Feature Engine
Feature-engine is a Python library with multiple transformers to engineer features for use in machine learning models. Feature-engine's transformers follow scikit-learn's functionality with fit() and transform() methods to first learn the transforming parameters from data and then transform the data.
Feature-engine features in the following resources:
Blogs about Feature-engine:
-
Feature-engine: A new open-source Python package for feature engineering
-
Practical Code Implementations of Feature Engineering for Machine Learning with Python
Documentation
En Español:
More resources will be added as they appear online!
Current Feature-engine's transformers include functionality for:
- Missing Data Imputation
- Categorical Variable Encoding
- Outlier Capping or Removal
- Discretisation
- Numerical Variable Transformation
- Variable Creation
- Variable Selection
- Scikit-learn Wrappers
Imputing Methods
- MeanMedianImputer
- RandomSampleImputer
- EndTailImputer
- AddMissingIndicator
- CategoricalImputer
- ArbitraryNumberImputer
- DropMissingData
Encoding Methods
- OneHotEncoder
- OrdinalEncoder
- CountFrequencyEncoder
- MeanEncoder
- WoEEncoder
- PRatioEncoder
- RareLabelEncoder
- DecisionTreeEncoder
Outlier Handling methods
- Winsorizer
- ArbitraryOutlierCapper
- OutlierTrimmer
Discretisation methods
- EqualFrequencyDiscretiser
- EqualWidthDiscretiser
- DecisionTreeDiscretiser
- ArbitraryDiscreriser
Variable Transformation methods
- LogTransformer
- ReciprocalTransformer
- PowerTransformer
- BoxCoxTransformer
- YeoJohnsonTransformer
Scikit-learn Wrapper:
- SklearnTransformerWrapper
Variable Combinations:
- MathematicalCombination
- CombineWithReferenceFeature
Feature Selection:
- DropFeatures
- DropConstantFeatures
- DropDuplicateFeatures
- DropCorrelatedFeatures
- SmartCorrelationSelection
- ShuffleFeaturesSelector
- SelectBySingleFeaturePerformance
- SelectByTargetMeanPerformance
- RecursiveFeatureElimination
- RecursiveFeatureAddition
Installing
From PyPI using pip:
pip install feature_engine
From Anaconda:
conda install -c conda-forge feature_engine
Or simply clone it:
git clone https://github.com/solegalli/feature_engine.git
Usage
>>> import pandas as pd
>>> from feature_engine.encoding import RareLabelEncoder
>>> data = {'var_A': ['A'] * 10 + ['B'] * 10 + ['C'] * 2 + ['D'] * 1}
>>> data = pd.DataFrame(data)
>>> data['var_A'].value_counts()
Out[1]:
A 10
B 10
C 2
D 1
Name: var_A, dtype: int64
>>> rare_encoder = RareLabelEncoder(tol=0.10, n_categories=3)
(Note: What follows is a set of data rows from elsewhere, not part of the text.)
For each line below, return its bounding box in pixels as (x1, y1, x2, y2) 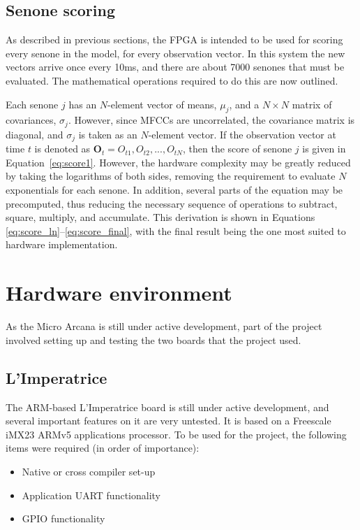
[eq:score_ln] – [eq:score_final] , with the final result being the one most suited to (6, 223, 346, 238)
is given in (302, 141, 346, 156)
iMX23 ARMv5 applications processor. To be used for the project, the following (6, 427, 347, 441)
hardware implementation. (6, 237, 118, 252)
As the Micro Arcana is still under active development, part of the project (6, 319, 322, 334)
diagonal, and (6, 127, 63, 141)
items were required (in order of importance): (6, 441, 200, 455)
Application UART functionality (22, 487, 160, 502)
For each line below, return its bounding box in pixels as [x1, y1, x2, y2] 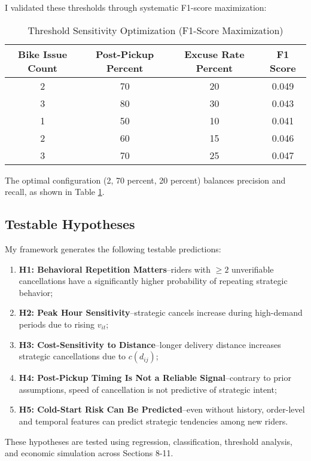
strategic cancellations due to [19, 350, 126, 362]
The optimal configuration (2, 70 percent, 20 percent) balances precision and [5, 173, 286, 186]
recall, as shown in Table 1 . [5, 185, 105, 198]
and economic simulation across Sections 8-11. [5, 447, 173, 459]
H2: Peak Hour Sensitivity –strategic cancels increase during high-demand [19, 306, 303, 319]
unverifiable [231, 262, 274, 275]
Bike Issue [18, 47, 68, 61]
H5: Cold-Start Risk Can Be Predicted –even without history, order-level [19, 403, 305, 416]
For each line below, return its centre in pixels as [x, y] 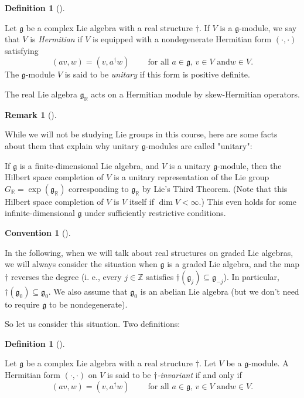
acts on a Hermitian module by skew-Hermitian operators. [195, 94]
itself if [141, 201]
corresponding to [99, 188]
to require [22, 304]
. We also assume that [88, 291]
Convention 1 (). [38, 232]
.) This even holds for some [247, 201]
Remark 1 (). [31, 114]
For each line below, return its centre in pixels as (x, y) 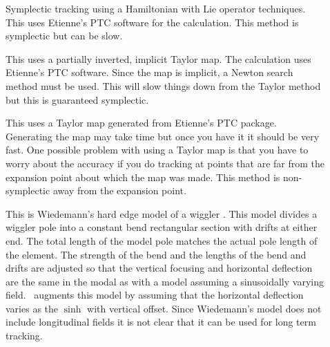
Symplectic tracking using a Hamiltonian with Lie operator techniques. (156, 8)
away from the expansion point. (119, 190)
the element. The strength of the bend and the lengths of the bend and (156, 254)
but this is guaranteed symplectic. (77, 99)
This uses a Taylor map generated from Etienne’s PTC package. (141, 123)
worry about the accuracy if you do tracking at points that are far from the (165, 163)
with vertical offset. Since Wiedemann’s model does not (204, 308)
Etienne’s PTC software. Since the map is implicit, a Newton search (149, 72)
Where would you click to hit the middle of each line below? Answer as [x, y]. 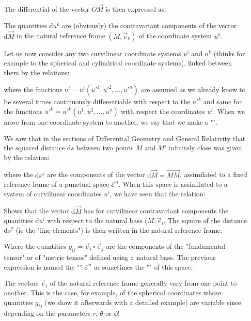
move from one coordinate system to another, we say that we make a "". [111, 122]
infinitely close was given [205, 148]
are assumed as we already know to [193, 89]
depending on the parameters [47, 313]
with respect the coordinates [163, 111]
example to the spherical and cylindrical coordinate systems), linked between [118, 63]
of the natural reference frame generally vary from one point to [143, 283]
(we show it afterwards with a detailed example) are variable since [143, 302]
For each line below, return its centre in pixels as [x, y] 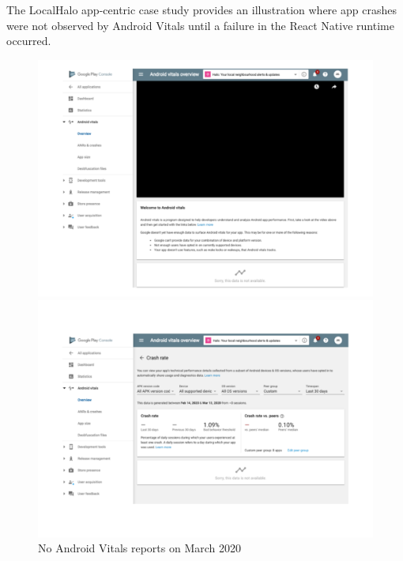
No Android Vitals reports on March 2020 [139, 548]
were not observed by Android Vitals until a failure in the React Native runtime [200, 25]
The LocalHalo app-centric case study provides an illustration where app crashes [201, 9]
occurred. [29, 41]
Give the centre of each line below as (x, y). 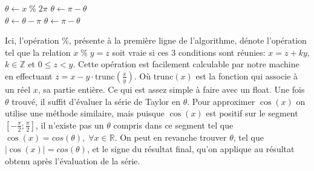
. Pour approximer (221, 101)
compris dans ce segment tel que (173, 125)
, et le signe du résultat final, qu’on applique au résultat (191, 149)
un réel (18, 89)
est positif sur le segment (252, 113)
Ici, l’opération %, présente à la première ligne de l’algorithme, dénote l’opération (156, 40)
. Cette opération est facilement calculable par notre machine (186, 64)
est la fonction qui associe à (247, 75)

>>> data_encoded = rare_encoder.fit_transform(data)
>>> data_encoded['var_A'].value_counts()
Out[2]:
A 10
B 10
Rare 3
Name: var_A, dtype: int64
See more usage examples in the Jupyter Notebooks in the example folder of this repository, or in the documentation.
Contributing
Details about how to contribute can be found in the Contributing Page
In short:
Local Setup Steps
- Fork the repo
- Clone your fork into your local computer:
git clone https://github.com/<YOURUSERNAME>/feature_engine.git
- cd into the repo
cd feature_engine
- Install as a developer:
pip install -e .
- Create and activate a virtual environment with any tool of choice
- Install the dependencies as explained in the Contributing Page
- Create a feature branch with a meaningful name for your feature:
git checkout -b myfeaturebranch
- Develop your feature, tests and documentation
- Make sure the tests pass
- Make a PR
Thank you!!
Opening Pull Requests
PR's are welcome! Please make sure the CI tests pass on your branch.
Tests
We prefer tox. In your environment:
- Run
pip install tox
- cd into the root directory of the repo:
cd feature_engine
- Run
tox
If the tests pass, the code is functional.
You can also run the tests in your environment (without tox). For guidelines on how to do so, check the Contributing Page.
Documentation
Feature-engine documentation is built using Sphinx and is hosted on Read the Docs.
To build the documentation make sure you have the dependencies installed. From the root directory: pip install -r docs/requirements.txt
.
Now you can build the docs: sphinx-build -b html docs build
License
BSD 3-Clause
References
Many of the engineering and encoding functionalities are inspired by this series of articles from the 2009 KDD Competition.